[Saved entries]
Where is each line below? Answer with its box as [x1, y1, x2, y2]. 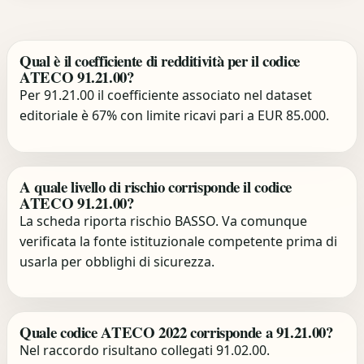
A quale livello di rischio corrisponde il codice [19, 175, 292, 197]
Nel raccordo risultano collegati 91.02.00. [19, 341, 271, 360]
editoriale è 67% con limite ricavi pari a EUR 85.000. [19, 106, 330, 125]
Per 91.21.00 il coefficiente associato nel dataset [19, 86, 313, 105]
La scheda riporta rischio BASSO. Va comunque [19, 211, 308, 230]
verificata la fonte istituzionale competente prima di [19, 232, 338, 250]
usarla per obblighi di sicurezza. [19, 252, 215, 271]
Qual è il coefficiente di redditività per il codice [19, 50, 300, 72]
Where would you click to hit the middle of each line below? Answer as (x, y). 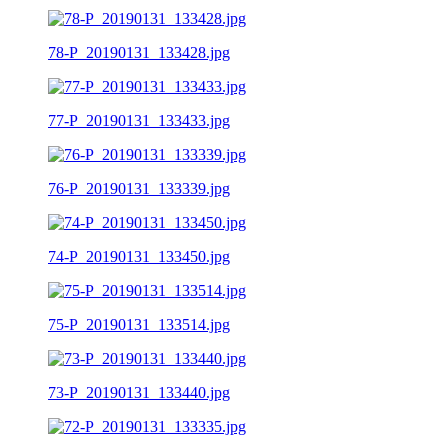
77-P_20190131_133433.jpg (139, 120)
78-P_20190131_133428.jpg (139, 52)
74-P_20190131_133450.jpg (139, 256)
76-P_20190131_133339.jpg (139, 188)
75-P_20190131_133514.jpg (139, 324)
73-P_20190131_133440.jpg (139, 392)
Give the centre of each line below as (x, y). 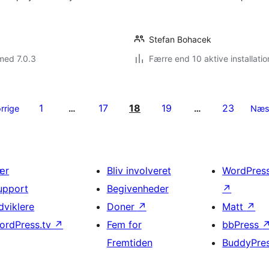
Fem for (124, 225)
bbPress (242, 225)
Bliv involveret (139, 171)
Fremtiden (129, 243)
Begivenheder (138, 189)
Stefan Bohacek (180, 39)
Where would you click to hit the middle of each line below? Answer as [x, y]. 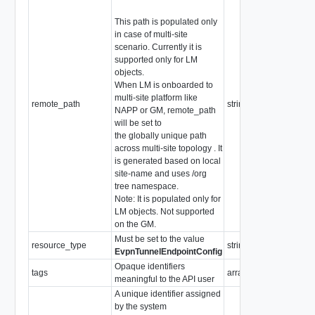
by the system [140, 306]
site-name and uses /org [160, 173]
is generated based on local [167, 161]
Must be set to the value [159, 239]
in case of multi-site [151, 34]
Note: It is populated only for [167, 199]
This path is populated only [166, 21]
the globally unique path [160, 135]
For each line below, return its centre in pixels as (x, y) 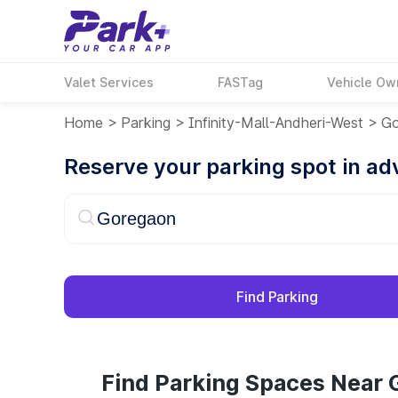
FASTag (241, 82)
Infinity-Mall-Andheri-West (276, 123)
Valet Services (109, 82)
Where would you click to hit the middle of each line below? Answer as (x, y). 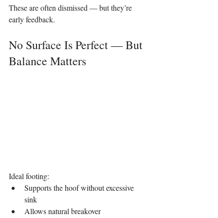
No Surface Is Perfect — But (77, 45)
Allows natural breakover (63, 211)
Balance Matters (47, 61)
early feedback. (32, 19)
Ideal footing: (29, 176)
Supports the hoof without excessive (80, 187)
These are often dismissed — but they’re (71, 7)
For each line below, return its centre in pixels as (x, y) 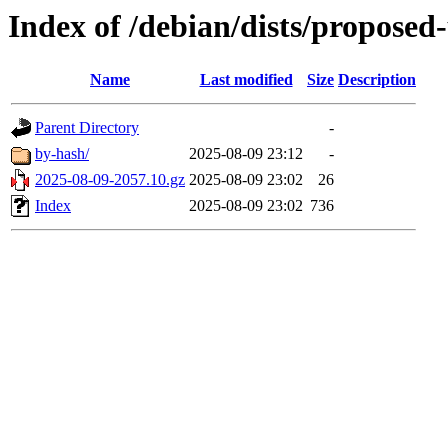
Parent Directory (87, 128)
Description (377, 80)
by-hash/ (62, 154)
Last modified (246, 80)
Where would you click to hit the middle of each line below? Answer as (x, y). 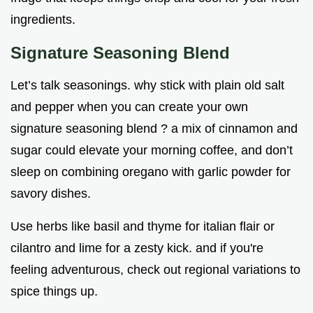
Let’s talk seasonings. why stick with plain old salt (147, 86)
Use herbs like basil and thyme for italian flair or (143, 227)
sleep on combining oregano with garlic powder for (151, 172)
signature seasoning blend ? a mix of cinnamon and (154, 129)
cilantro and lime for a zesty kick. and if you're (137, 248)
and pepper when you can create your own (129, 107)
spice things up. (54, 292)
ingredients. (43, 20)
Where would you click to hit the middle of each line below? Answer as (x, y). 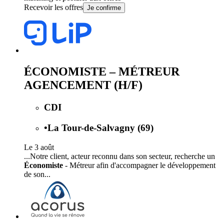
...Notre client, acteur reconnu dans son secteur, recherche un (119, 156)
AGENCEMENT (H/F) (83, 85)
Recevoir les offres (53, 7)
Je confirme (104, 8)
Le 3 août (39, 147)
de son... (37, 174)
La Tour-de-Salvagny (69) (100, 127)
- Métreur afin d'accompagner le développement (139, 165)
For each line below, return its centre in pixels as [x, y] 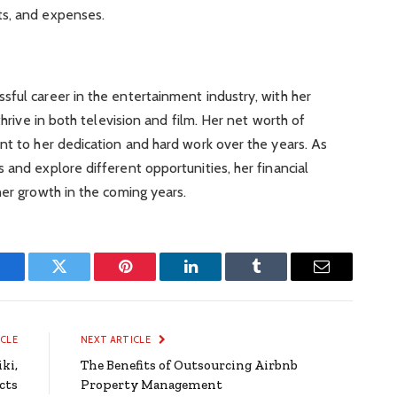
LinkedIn [218, 280]
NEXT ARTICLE [117, 340]
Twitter [81, 280]
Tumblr [278, 280]
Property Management [152, 385]
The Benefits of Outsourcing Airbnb [189, 366]
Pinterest [152, 280]
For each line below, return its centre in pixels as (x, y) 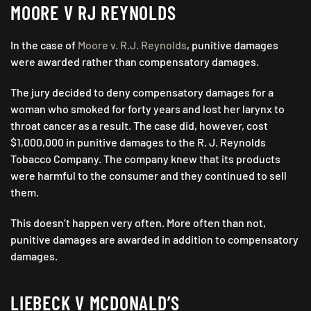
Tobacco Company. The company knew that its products (145, 159)
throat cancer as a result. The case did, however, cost (139, 126)
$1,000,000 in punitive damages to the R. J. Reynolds (138, 142)
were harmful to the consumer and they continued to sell (149, 176)
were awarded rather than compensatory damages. (135, 62)
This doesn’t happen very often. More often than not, (138, 223)
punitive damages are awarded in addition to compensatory (154, 239)
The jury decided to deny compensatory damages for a (142, 92)
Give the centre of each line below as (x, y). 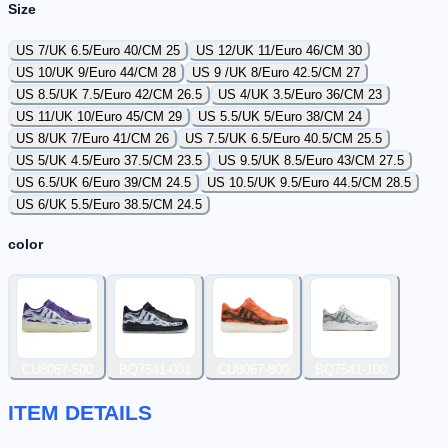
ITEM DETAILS (80, 413)
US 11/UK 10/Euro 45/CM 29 (99, 117)
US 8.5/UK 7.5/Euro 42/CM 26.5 (109, 95)
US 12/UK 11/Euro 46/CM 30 (279, 51)
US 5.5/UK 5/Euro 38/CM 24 (280, 117)
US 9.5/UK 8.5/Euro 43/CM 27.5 (311, 161)
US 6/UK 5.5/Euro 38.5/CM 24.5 (109, 205)
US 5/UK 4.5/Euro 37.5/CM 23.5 (109, 161)
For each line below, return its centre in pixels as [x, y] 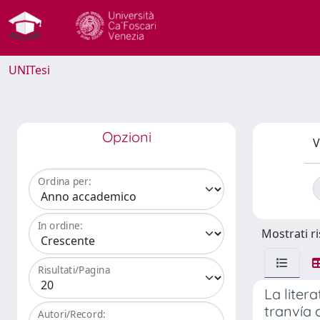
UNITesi [29, 70]
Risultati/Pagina [74, 270]
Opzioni [126, 137]
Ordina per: [65, 181]
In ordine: [60, 226]
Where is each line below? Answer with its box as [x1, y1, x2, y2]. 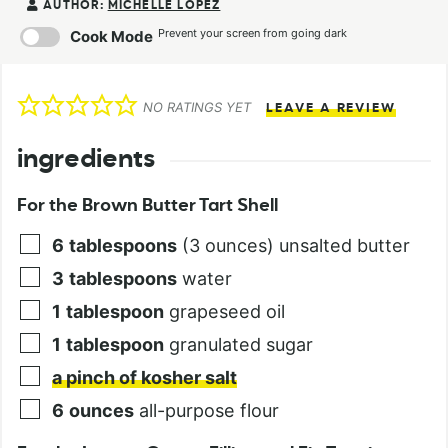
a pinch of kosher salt [52, 367, 237, 389]
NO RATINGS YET [142, 99, 251, 116]
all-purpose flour [139, 400, 279, 422]
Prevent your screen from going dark [158, 26, 347, 41]
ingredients [17, 147, 155, 174]
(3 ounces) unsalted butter [182, 235, 410, 257]
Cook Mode [70, 27, 153, 47]
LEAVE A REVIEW [265, 102, 397, 116]
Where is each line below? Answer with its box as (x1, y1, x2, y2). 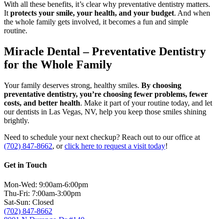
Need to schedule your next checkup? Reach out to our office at (4, 133, 200, 142)
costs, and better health (4, 99, 80, 108)
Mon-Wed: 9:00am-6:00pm (4, 180, 88, 189)
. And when (174, 9, 210, 18)
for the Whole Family (4, 58, 112, 71)
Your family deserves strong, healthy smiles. (4, 81, 141, 90)
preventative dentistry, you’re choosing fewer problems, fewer (4, 90, 208, 99)
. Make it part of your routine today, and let (80, 99, 212, 108)
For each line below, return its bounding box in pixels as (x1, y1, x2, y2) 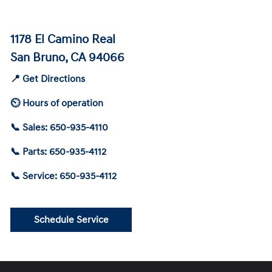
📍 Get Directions (10, 73, 85, 86)
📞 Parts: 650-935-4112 (10, 146, 106, 158)
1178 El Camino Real (10, 32, 115, 47)
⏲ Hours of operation (10, 97, 103, 110)
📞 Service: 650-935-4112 (10, 170, 117, 183)
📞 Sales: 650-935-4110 (10, 121, 108, 134)
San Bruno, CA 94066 (10, 50, 124, 66)
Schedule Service (33, 214, 109, 226)
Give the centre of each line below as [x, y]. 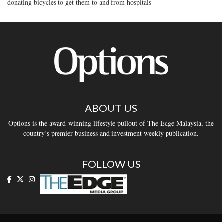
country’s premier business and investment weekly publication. [111, 133]
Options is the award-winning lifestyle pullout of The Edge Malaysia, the [111, 123]
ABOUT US [111, 108]
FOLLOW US [111, 164]
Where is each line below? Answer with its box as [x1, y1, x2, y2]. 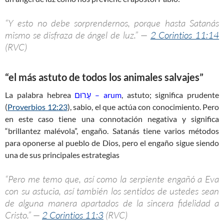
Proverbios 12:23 [7, 102, 67, 112]
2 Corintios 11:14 [150, 29, 219, 41]
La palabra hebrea [5, 90, 75, 100]
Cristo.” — [5, 209, 42, 221]
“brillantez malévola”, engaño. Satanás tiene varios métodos [5, 126, 219, 136]
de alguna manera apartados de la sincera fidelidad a [5, 197, 219, 209]
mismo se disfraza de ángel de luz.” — [5, 29, 150, 41]
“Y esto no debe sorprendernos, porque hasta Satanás [5, 17, 219, 29]

:: WORK REQUEST ::
Return all the records exactly, excluding images.

:: ANSWER ::
Where is each line below? Answer with its box as [x1, y1, x2, y2]. 
A quale livello di rischio corrisponde il codice [19, 175, 292, 197]
Nel raccordo risultano collegati 91.02.00. [19, 341, 271, 360]
editoriale è 67% con limite ricavi pari a EUR 85.000. [19, 106, 330, 125]
Per 91.21.00 il coefficiente associato nel dataset [19, 86, 313, 105]
La scheda riporta rischio BASSO. Va comunque [19, 211, 308, 230]
verificata la fonte istituzionale competente prima di [19, 232, 338, 250]
usarla per obblighi di sicurezza. [19, 252, 215, 271]
Qual è il coefficiente di redditività per il codice [19, 50, 300, 72]
Where would you click to hit the middle of each line below? Answer as (x, y). 
77-P_20190131_133433.jpg (139, 120)
78-P_20190131_133428.jpg (139, 52)
74-P_20190131_133450.jpg (139, 256)
76-P_20190131_133339.jpg (139, 188)
75-P_20190131_133514.jpg (139, 324)
73-P_20190131_133440.jpg (139, 392)
Give the centre of each line below as (x, y). 
Fem for (124, 225)
bbPress (242, 225)
Bliv involveret (139, 171)
Fremtiden (129, 243)
Begivenheder (138, 189)
Stefan Bohacek (180, 39)
Where would you click to hit the middle of each line below? Answer as [x, y]. 
by the system [140, 306]
site-name and uses /org [160, 173]
is generated based on local [167, 161]
Must be set to the value [159, 239]
in case of multi-site [151, 34]
Note: It is populated only for [167, 199]
This path is populated only [166, 21]
the globally unique path [160, 135]
For each line below, return its centre in pixels as (x, y) 
FASTag (241, 82)
Infinity-Mall-Andheri-West (276, 123)
Valet Services (109, 82)
Where would you click to hit the middle of each line below? Answer as (x, y). 
No Surface Is Perfect — But (77, 45)
Allows natural breakover (63, 211)
Balance Matters (47, 61)
early feedback. (32, 19)
Ideal footing: (29, 176)
Supports the hoof without excessive (80, 187)
These are often dismissed — but they’re (71, 7)
For each line below, return its centre in pixels as (x, y) 
Parent Directory (87, 128)
Description (377, 80)
by-hash/ (62, 154)
Last modified (246, 80)
Where would you click to hit the middle of each line below? Answer as (x, y). 
Let’s talk seasonings. why stick with plain old salt (147, 86)
Use herbs like basil and thyme for italian flair or (143, 227)
sleep on combining oregano with garlic powder for (151, 172)
signature seasoning blend ? a mix of cinnamon and (154, 129)
cilantro and lime for a zesty kick. and if you're (137, 248)
and pepper when you can create your own (129, 107)
spice things up. (54, 292)
ingredients. (43, 20)
Where would you click to hit the middle of each line below? Answer as (x, y). 
...Notre client, acteur reconnu dans son secteur, recherche un (119, 156)
AGENCEMENT (H/F) (83, 85)
Recevoir les offres (53, 7)
Je confirme (104, 8)
Le 3 août (39, 147)
de son... (37, 174)
La Tour-de-Salvagny (69) (100, 127)
- Métreur afin d'accompagner le développement (139, 165)
For each line below, return its centre in pixels as [x, y] 
LinkedIn [218, 280]
NEXT ARTICLE [117, 340]
Twitter [81, 280]
Tumblr [278, 280]
Property Management [152, 385]
The Benefits of Outsourcing Airbnb [189, 366]
Pinterest [152, 280]
For each line below, return its centre in pixels as (x, y) 
Tobacco Company. The company knew that its products (145, 159)
throat cancer as a result. The case did, however, cost (139, 126)
$1,000,000 in punitive damages to the R. J. Reynolds (138, 142)
were harmful to the consumer and they continued to sell (149, 176)
were awarded rather than compensatory damages. (135, 62)
This doesn’t happen very often. More often than not, (138, 223)
punitive damages are awarded in addition to compensatory (154, 239)
The jury decided to deny compensatory damages for a (142, 92)
Give the centre of each line below as (x, y). 
ITEM DETAILS (80, 413)
US 11/UK 10/Euro 45/CM 29 (99, 117)
US 8.5/UK 7.5/Euro 42/CM 26.5 (109, 95)
US 12/UK 11/Euro 46/CM 30 (279, 51)
US 5.5/UK 5/Euro 38/CM 24 (280, 117)
US 9.5/UK 8.5/Euro 43/CM 27.5 (311, 161)
US 6/UK 5.5/Euro 38.5/CM 24.5 (109, 205)
US 5/UK 4.5/Euro 37.5/CM 23.5 (109, 161)
For each line below, return its centre in pixels as [x, y] 
UNITesi [29, 70]
Risultati/Pagina [74, 270]
Opzioni [126, 137]
Ordina per: [65, 181]
In ordine: [60, 226]
Where is each line below? Answer with its box as [x1, y1, x2, y2]. 
a pinch of kosher salt [52, 367, 237, 389]
NO RATINGS YET [142, 99, 251, 116]
all-purpose flour [139, 400, 279, 422]
Prevent your screen from going dark [158, 26, 347, 41]
ingredients [17, 147, 155, 174]
(3 ounces) unsalted butter [182, 235, 410, 257]
Cook Mode [70, 27, 153, 47]
LEAVE A REVIEW [265, 102, 397, 116]
Where is each line below? Answer with its box as (x1, y1, x2, y2). 
Need to schedule your next checkup? Reach out to our office at (4, 133, 200, 142)
costs, and better health (4, 99, 80, 108)
Mon-Wed: 9:00am-6:00pm (4, 180, 88, 189)
. And when (174, 9, 210, 18)
for the Whole Family (4, 58, 112, 71)
Your family deserves strong, healthy smiles. (4, 81, 141, 90)
preventative dentistry, you’re choosing fewer problems, fewer (4, 90, 208, 99)
. Make it part of your routine today, and let (80, 99, 212, 108)
For each line below, return its bounding box in pixels as (x1, y1, x2, y2) 
📍 Get Directions (10, 73, 85, 86)
📞 Parts: 650-935-4112 (10, 146, 106, 158)
1178 El Camino Real (10, 32, 115, 47)
⏲ Hours of operation (10, 97, 103, 110)
📞 Service: 650-935-4112 (10, 170, 117, 183)
📞 Sales: 650-935-4110 (10, 121, 108, 134)
San Bruno, CA 94066 (10, 50, 124, 66)
Schedule Service (33, 214, 109, 226)
Give the centre of each line below as [x, y]. 
country’s premier business and investment weekly publication. [111, 133]
Options is the award-winning lifestyle pullout of The Edge Malaysia, the [111, 123]
ABOUT US [111, 108]
FOLLOW US [111, 164]
Where is each line below? Answer with its box as [x1, y1, x2, y2]. 
Proverbios 12:23 [7, 102, 67, 112]
2 Corintios 11:14 [150, 29, 219, 41]
La palabra hebrea [5, 90, 75, 100]
Cristo.” — [5, 209, 42, 221]
“brillantez malévola”, engaño. Satanás tiene varios métodos [5, 126, 219, 136]
de alguna manera apartados de la sincera fidelidad a [5, 197, 219, 209]
mismo se disfraza de ángel de luz.” — [5, 29, 150, 41]
“Y esto no debe sorprendernos, porque hasta Satanás [5, 17, 219, 29]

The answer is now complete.